[LU-4119] recovery time hard doesn't limit recovery duration Created: 18/Oct/13 Updated: 11/Mar/15 Resolved: 06/Jan/15 |
|
| Status: | Resolved |
| Project: | Lustre |
| Component/s: | None |
| Affects Version/s: | Lustre 2.6.0, Lustre 2.5.4 |
| Fix Version/s: | Lustre 2.7.0, Lustre 2.5.4 |
| Type: | Bug | Priority: | Major |
| Reporter: | Sergey Cheremencev | Assignee: | Bob Glossman (Inactive) |
| Resolution: | Fixed | Votes: | 0 |
| Labels: | patch | ||
| Issue Links: |
|
||||||||||||||||||||
| Severity: | 3 | ||||||||||||||||||||
| Rank (Obsolete): | 11111 | ||||||||||||||||||||
| Description |
|
Firstly, I think there is a bug in extend_recovery_timer: if (to > obd->obd_recovery_time_hard)
to = obd->obd_recovery_time_hard;
if (obd->obd_recovery_timeout < to ||
obd->obd_recovery_timeout == obd->obd_recovery_time_hard) {
obd->obd_recovery_timeout = to;
cfs_timer_arm(&obd->obd_recovery_timer,
cfs_time_shift(drt));
}
When "to"(recovery_timeout) will be limited by obd_recovery_time_hard, timer will be armed to (now+duration) whereas it must be armed to (recovery_start + to).

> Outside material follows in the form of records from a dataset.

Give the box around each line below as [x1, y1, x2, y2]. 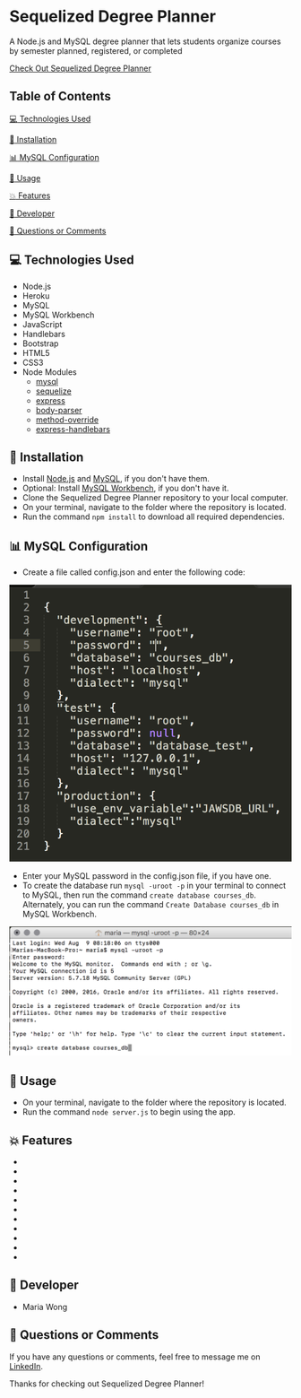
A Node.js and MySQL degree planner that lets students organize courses [9, 36, 281, 47]
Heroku [21, 290, 50, 301]
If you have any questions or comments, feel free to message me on [9, 1351, 262, 1362]
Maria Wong [21, 1301, 68, 1312]
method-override [35, 414, 99, 425]
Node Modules [21, 366, 78, 378]
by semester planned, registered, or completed [9, 45, 183, 56]
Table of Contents [9, 89, 112, 104]

I suppose following: if (obd->obd_recovery_timeout < to ||
obd->obd_recovery_timeout == obd->obd_recovery_time_hard) {
obd->obd_recovery_timeout = to;
end = obd->obd_recovery_start + to;
cfs_timer_arm(&obd->obd_recovery_timer, end);
But even if upper problem will be fixed, recovery will not be aborted when recovery_timeout >= time_hard. --- a/lustre/ldlm/ldlm_lib.c
+++ b/lustre/ldlm/ldlm_lib.c
@@ -1793,6 +1793,12 @@ static int target_recovery_overseer(struct obd_device *obd,
int (*health_check)(struct obd_export *))
{
repeat:
+ if (cfs_time_current_sec() >=
+ (obd->obd_recovery_start + obd->obd_recovery_time_hard)) {
+ CWARN("recovery is aborted by hard timeout\n");
+ obd->obd_abort_recovery = 1;
+ }
+
Another problem is that server_cacl_timeout rewrites obd_recovery_time_hard, so we can't use proc interface to set recovery_time_hard. |
| Comments |
| Comment by Sergey Cheremencev [ 18/Oct/13 ] |
|
Upper fix is wrong: we need to check that recovery has started: --- a/lustre/ldlm/ldlm_lib.c
+++ b/lustre/ldlm/ldlm_lib.c
@@ -1793,6 +1793,11 @@ static int target_recovery_overseer(struct obd_device *obd,
int (*health_check)(struct obd_export *))
{
repeat:
+ if ((obd->obd_recovery_start != 0) && (cfs_time_current_sec() >=
+ (obd->obd_recovery_start + obd->obd_recovery_time_hard))) {
+ CWARN("recovery is aborted by hard timeout\n");
+ obd->obd_abort_recovery = 1;
+ }
|
| Comment by Sergey Cheremencev [ 31/Jan/14 ] |
|
Patch with fix |
| Comment by Cliff White (Inactive) [ 23/Jun/14 ] |
|
The patch is currently failing in our testing, and there are some review comments, is an updated patch possible? |
| Comment by Sergey Cheremencev [ 23/Jun/14 ] |
|
I saw Mike Pershin set +1 and wrote comments. I replied him and also asked a question. I thought we also need Andreas Dilger review to continue process. Sorry, but i can't find logs for failed test. When i see into this link https://maloo.whamcloud.com/test_sets/811df926-da54-11e3-a2f8-52540035b04c last test name is "test_53a". |
| Comment by Cliff White (Inactive) [ 11/Jul/14 ] |
|
There may be some issues with getting old test logs due to the change in test systems. If you can submit an updated patch, we can retest and go from there. |
| Comment by Cliff White (Inactive) [ 19/Sep/14 ] |
|
Updated patch http://review.whamcloud.com/#/c/9078/ |
| Comment by Gerrit Updater [ 04/Dec/14 ] |
|
Oleg Drokin (oleg.drokin@intel.com) merged in patch http://review.whamcloud.com/9078/ |
| Comment by Peter Jones [ 06/Jan/15 ] |
|
Landed for 2.7 |
| Comment by Gerrit Updater [ 13/Jan/15 ] |
|
James Simmons (uja.ornl@gmail.com) uploaded a new patch: http://review.whamcloud.com/13381 |